Few members of bushfire brigades, or even the officials who order the burns, could explain the differences between fire-sensitive, fire-resistant and fire-dependent ecosystems. There is a general flattening out of understanding, an over-simplification of the ‘Australian bush recovers from fire’ type that is trotted out after every bushfire, without any recognition that different species and ecosystems have completely different relationships with fire and wildfire.
So called ‘controlled’ burning has created fire-dependent forests. Ironically, large parts of Australia are now far more prone to bushfire, all in the name of trying to reduce it. Once you have created a fire-dependent landscape, it does need burning to reduce the fuel load. But even in these areas the wrong kind of burning increases the risk of uncontrolled bushfire, it doesn’t decrease it. In fire-dependent areas, burning in the wrong way and at the wrong time can leave dead wood that will make a bushfire burn hotter, as well as encourage grass growth that may dry like tinder in summer.

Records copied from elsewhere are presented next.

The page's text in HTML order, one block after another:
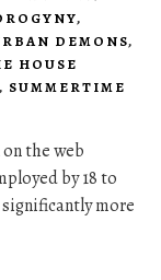
,
DEMONS,
HOUSE
, SUMMERTIME
the web
by 18 to
more
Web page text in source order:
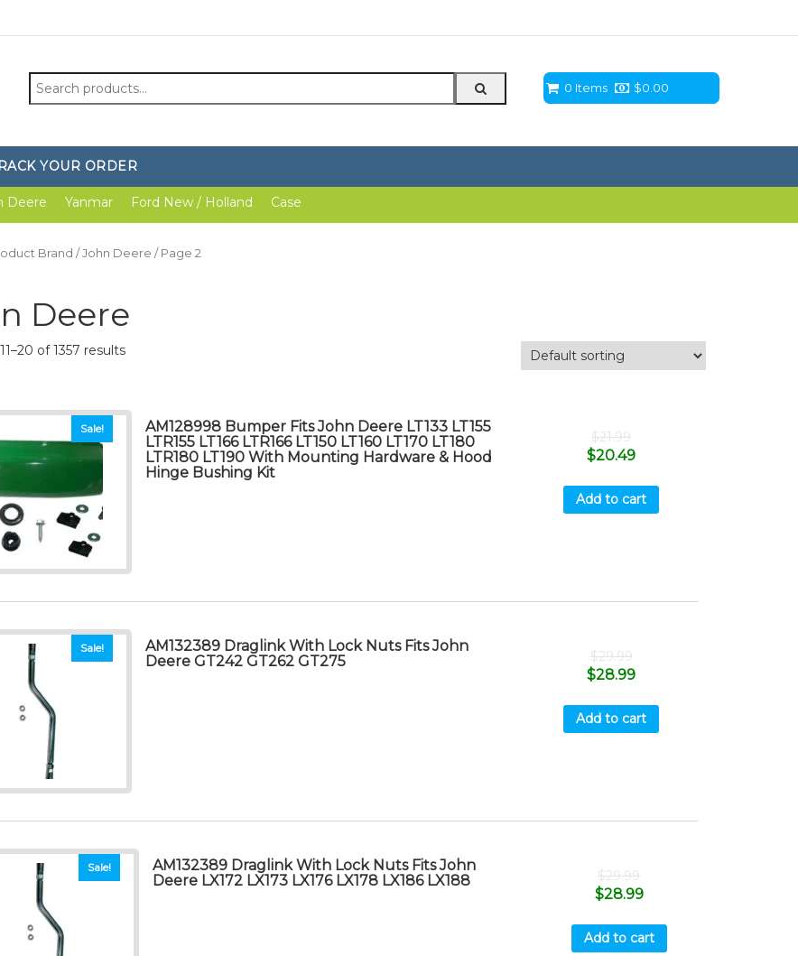
Search
for:
0 Items $0.00
YOUR ORDER
Deere Yanmar Ford New / Holland Case
Brand / John Deere / Page 2
Deere
of 1357 results
Sale!
AM128998 Bumper Fits John Deere LT133 LT155
LTR155 LT166 LTR166 LT150 LT160 LT170 LT180
LTR180 LT190 With Mounting Hardware & Hood
Hinge Bushing Kit
$21.99
$20.49
Add to cart
Sale!
AM132389 Draglink With Lock Nuts Fits John
Deere GT242 GT262 GT275
$29.99
$28.99
Add to cart
Sale!
AM132389 Draglink With Lock Nuts Fits John
Deere LX172 LX173 LX176 LX178 LX186 LX188
$29.99
$28.99
Add to cart
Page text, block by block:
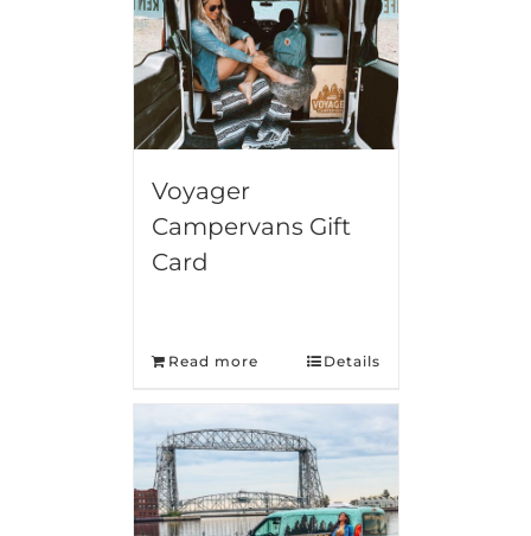
Voyager
Campervans Gift
Card
Read more Details
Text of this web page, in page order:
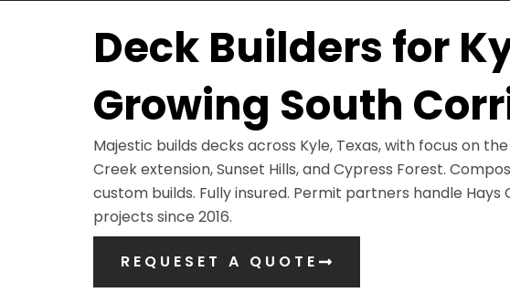
Deck Builders for
Growing South
Majestic builds decks across Kyle, Texas, with focus on
Creek extension, Sunset Hills, and Cypress Forest.
custom builds. Fully insured. Permit partners handle Hays
projects since 2016.
REQUESET A QUOTE
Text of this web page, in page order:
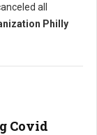
all
Philly
Covid
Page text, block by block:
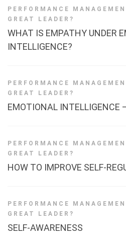
PERFORMANCE
GREAT LEADER?
WHAT IS EMPATHY UNDER
INTELLIGENCE?
PERFORMANCE
GREAT LEADER?
EMOTIONAL INTELLIGENCE
PERFORMANCE
GREAT LEADER?
HOW TO IMPROVE SELF-
PERFORMANCE
GREAT LEADER?
SELF-AWARENESS
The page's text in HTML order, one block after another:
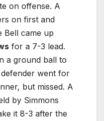
on offense. A
on first and
Bell came up
for a 7-3 lead.
a ground ball to
went for
but missed. A
by Simmons
it 8-3 after the
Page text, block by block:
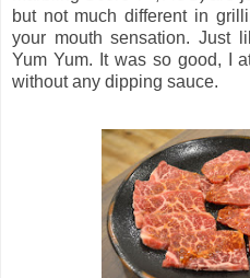
but not much different in
your mouth sensation. Just
Yum Yum. It was so good, I
without any dipping sauce.
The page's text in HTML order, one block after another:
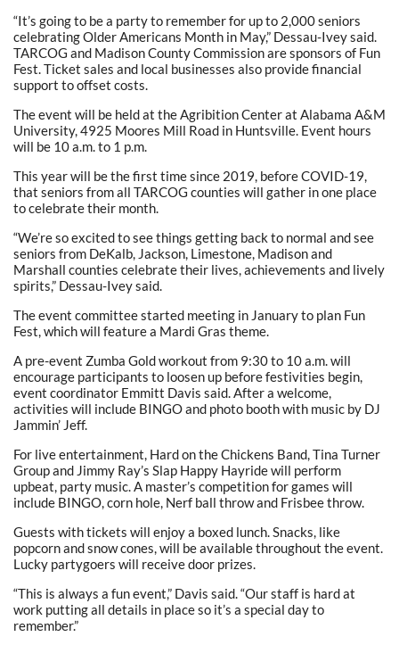
“It’s going to be a party to remember for up to 2,000 seniors
celebrating Older Americans Month in May,” Dessau-Ivey said.
TARCOG and Madison County Commission are sponsors of Fun
Fest. Ticket sales and local businesses also provide financial
support to offset costs.
The event will be held at the Agribition Center at Alabama A&M
University, 4925 Moores Mill Road in Huntsville. Event hours
will be 10 a.m. to 1 p.m.
This year will be the first time since 2019, before COVID-19,
that seniors from all TARCOG counties will gather in one place
to celebrate their month.
“We’re so excited to see things getting back to normal and see
seniors from DeKalb, Jackson, Limestone, Madison and
Marshall counties celebrate their lives, achievements and lively
spirits,” Dessau-Ivey said.
The event committee started meeting in January to plan Fun
Fest, which will feature a Mardi Gras theme.
A pre-event Zumba Gold workout from 9:30 to 10 a.m. will
encourage participants to loosen up before festivities begin,
event coordinator Emmitt Davis said. After a welcome,
activities will include BINGO and photo booth with music by DJ
Jammin’ Jeff.
For live entertainment, Hard on the Chickens Band, Tina Turner
Group and Jimmy Ray’s Slap Happy Hayride will perform
upbeat, party music. A master’s competition for games will
include BINGO, corn hole, Nerf ball throw and Frisbee throw.
Guests with tickets will enjoy a boxed lunch. Snacks, like
popcorn and snow cones, will be available throughout the event.
Lucky partygoers will receive door prizes.
“This is always a fun event,” Davis said. “Our staff is hard at
work putting all details in place so it’s a special day to
remember.”
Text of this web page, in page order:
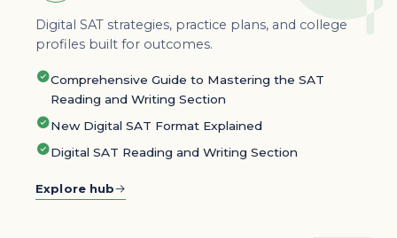
Digital SAT strategies, practice plans, and college
profiles built for outcomes.
Comprehensive Guide to Mastering the SAT
Reading and Writing Section
New Digital SAT Format Explained
Digital SAT Reading and Writing Section
Explore hub

‘The bush’ is not homogenous. Even in a small area of, say, fifty hectares there may be several forest types, with different burning regimes needed to maintain them. Most fire agencies try to control burn on a regional basis, ticking off a certain number of hectares each year. In doing so they are making the bushfire danger far greater, creating larger areas that burn easily because the only plants that survive are the fire-dependent ones that burn hard, fast and often.